Makarios · August 2013

To expand, in regex * means "0 or more", and + means "1 or more". This distinction can be important if you're attempting to construct more specific expressions later, so it is best to get into the habit of using them properly from the start. Hence \w+ actually means "one or more letters", and \d+ means "1 or more digits".

Cidusii · September 2013

I've noticed that sometimes the output produces multiple lines of text that seem to be part of the same message. (I had a problem before where I had the first line in an if loop and the second line part of an else if, since I thought they were separate messages, so it didn't register the second line, which is how I found that out) e.g.

You eat an aurum flake.
The mineral has no effect.

Is there a way to match this all in entirety, or can you only match it line by line despite being part of the same message?

Sena · September 2013

\n matches line breaks. So ^You eat an aurum flake\.\nThe mineral has no effect\.$ would match those two lines.

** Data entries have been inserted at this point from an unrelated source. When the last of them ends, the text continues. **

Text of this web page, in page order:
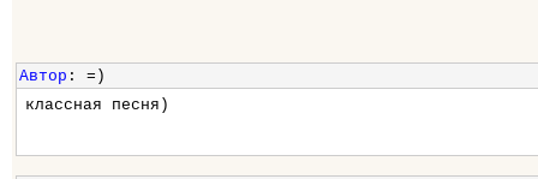
Автор : =)
классная песня)
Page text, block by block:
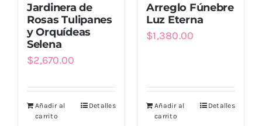
Jardinera de
Rosas Tulipanes
y Orquídeas
Selena
$2,670.00
Añadir al
carrito
Detalles
Arreglo Fúnebre
Luz Eterna
$1,380.00
Añadir al
carrito
Detalles
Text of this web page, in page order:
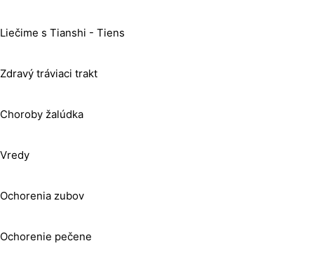
Liečime s Tianshi - Tiens
Zdravý tráviaci trakt
Choroby žalúdka
Vredy
Ochorenia zubov
Ochorenie pečene
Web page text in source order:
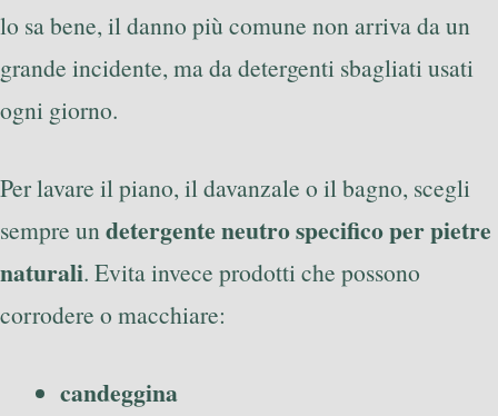
lo sa bene, il danno più comune non arriva da un
grande incidente, ma da detergenti sbagliati usati
ogni giorno.
Per lavare il piano, il davanzale o il bagno, scegli
sempre undetergente neutro specifico per pietre
naturali. Evita invece prodotti che possono
corrodere o macchiare:
candeggina
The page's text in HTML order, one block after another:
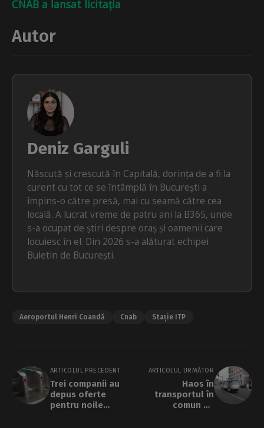
CNAB a lansat licitația
Autor
Deniz Garguli
Născută și crescută în Capitală, dorința de a fi la
curent cu tot ce se întâmplă în București a
împins-o către presă, mai cu seamă către cea
locală. A lucrat vreme de patru ani la B365, unde
s-a ocupat de știri despre oraș și oamenii care
locuiesc în el. Din 2026 s-a alăturat echipei
Buletin de București.
Aeroportul Henri Coandă Cnab Stație ITP
ARTICOLUL PRECEDENT
Trei companii au
depus oferte
pentru noile
ARTICOLUL URMĂTOR
Haos în
transportul în
comun de

Although different clients may have a better way, or have certain quirks with multiline triggers. I'm not sure if this is recommended for the HTML5 client.

Cidusii · September 2013

Aha! Thanks for that. I'll try it out

.

Cidusii · September 2013

Another question!

I've noticed for mudlet people use the matches[2] or matches[3] command to find stuff in the regex text. Does it only match things placed in brackets, or how does it work? For HTML5 it looks like we use args[2] and args[3] instead, but from the looks it follows the same matching principles.

Say you have something like:

/(\w+) sends strands of sticky web flying at you as (he|she) touches (\w+) web tattoo\./

Would matches[1] be the first (\w+), matches[2] be the (he|she) and matches[3] be the second (\w+)?

Israphel · September 2013

matches[1] is the entire string that was matched against the regex. That is the entire text in your example.

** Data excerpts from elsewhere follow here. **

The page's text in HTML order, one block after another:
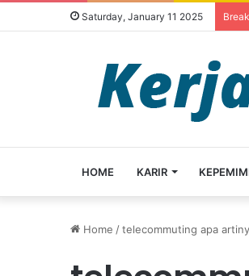
Saturday, January 11 2025
HOME KARIR
Home /telecommuting apa
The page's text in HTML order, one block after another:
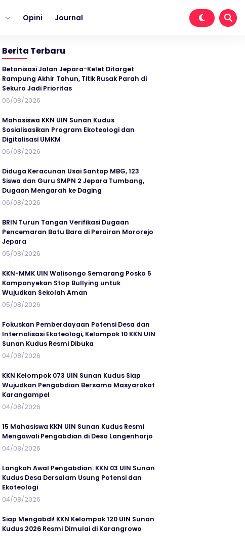
Opini Journal
Berita Terbaru
Betonisasi Jalan Jepara-Kelet Ditarget
Rampung Akhir Tahun, Titik Rusak Parah di
Sekuro Jadi Prioritas
06/08/2026
Mahasiswa KKN UIN Sunan Kudus
Sosialisasikan Program Ekoteologi dan
Digitalisasi UMKM
06/08/2026
Diduga Keracunan Usai Santap MBG, 123
Siswa dan Guru SMPN 2 Jepara Tumbang,
Dugaan Mengarah ke Daging
06/08/2026
BRIN Turun Tangan Verifikasi Dugaan
Pencemaran Batu Bara di Perairan Mororejo
Jepara
05/08/2026
KKN-MMK UIN Walisongo Semarang Posko 5
Kampanyekan Stop Bullying untuk
Wujudkan Sekolah Aman
05/08/2026
Fokuskan Pemberdayaan Potensi Desa dan
Internalisasi Ekoteologi, Kelompok 10 KKN UIN
Sunan Kudus Resmi Dibuka
04/08/2026
KKN Kelompok 073 UIN Sunan Kudus Siap
Wujudkan Pengabdian Bersama Masyarakat
Karangampel
04/08/2026
15 Mahasiswa KKN UIN Sunan Kudus Resmi
Mengawali Pengabdian di Desa Langenharjo
04/08/2026
Langkah Awal Pengabdian: KKN 03 UIN Sunan
Kudus Desa Dersalam Usung Potensi dan
Ekoteologi
04/08/2026
Siap Mengabdi! KKN Kelompok 120 UIN Sunan
Kudus 2026 Resmi Dimulai di Karangrowo
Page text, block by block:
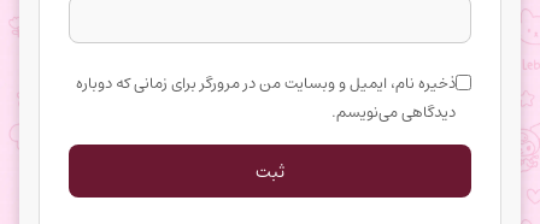
ذخیره نام، ایمیل و وبسایت من در مرورگر برای زمانی که دوباره
دیدگاهی می‌نویسم.

matches[2] is the first matched group. That is the first \w+ in your example.

matches[3] is the second group, etc.

Cidusii · September 2013

Thanks, that helps so much

.

Jules · December 2014

Old thread, but so appropriate. Can someone once and for all help me understand why sometimes, you escape the period at the end of a sentence with \ but other times, especially if you have a capture right at the beginning of the trigger, using \ before the period at the end of the sentence will prevent the trigger from firing.

Keneanung · December 2014

A period in RegEx is a "match anything except a newline". Whenever you want to make sure you match an actual period and nothing else, you have to escape the period.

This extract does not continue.